Every fortnight we cover the best and worst football songs from every club in the UK from our book ‘The Sound Of Football: Every Club, Every Song’. You can buy it here
Barnet
Nickname: The Hillmen
Ground: The Hive
Stadium Capacity: 6,500
Song: The Celery Song
A trawl through Barnet’s classic chants unearths another version of the famous football chant known as the ‘Celery Song.’ The song is derived from a nineteenth-century music hall song, ‘Ask Old Brown.’ The lyrics were:
“Ask old brown for tea
and all the family
if he don’t come
we’ll tickle his bum
with a lump of celery.”
(Source: unknown)
‘Ask Old Brown’ became a football song after Chas Hodges (one half of Chas & Dave) recorded it in 1981. Micky Greenaway, a famous Chelsea fan (see Chelsea for more on Greenaway), is said to have picked up the cassette version during a Chelsea tour of Sweden in 1981. He played it over and over and the song transferred to the terraces, and at Barnet became:
“My old mans a dustman, he wears a fireman’s hat,
He’s killed ten thousand Germans, so what you think of that?
One way here, one way there, one way round the corner,
Poor old soul, with a bullet up his hole is crying out for water.
Water water water, water came at last
I don’t want your water, so stick it up you’re a***
Come for tea, with all your family,
If your s*** don’t come, tickle up your bum, with a stick of celery.
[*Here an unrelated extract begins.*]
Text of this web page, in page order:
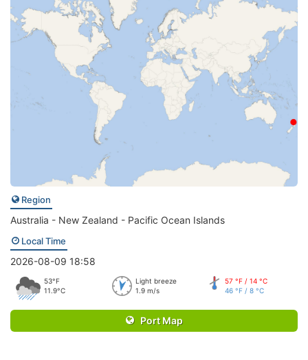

Celery, Celery, if your s*** don’t come, tickle up your bum, with a stick of celery“
(Source: fan chant)
But while their chant is not unique and versions of the Celery Song can be heard in stadiums across the country, they have a special song as their entrance song: Guns & Roses’ ‘Sweet Child O’ Mine’ – the only club in the UK to use it. Guns & Roses is an apt choice – Barnet itself is the site of one of the biggest battles in the War of the Roses.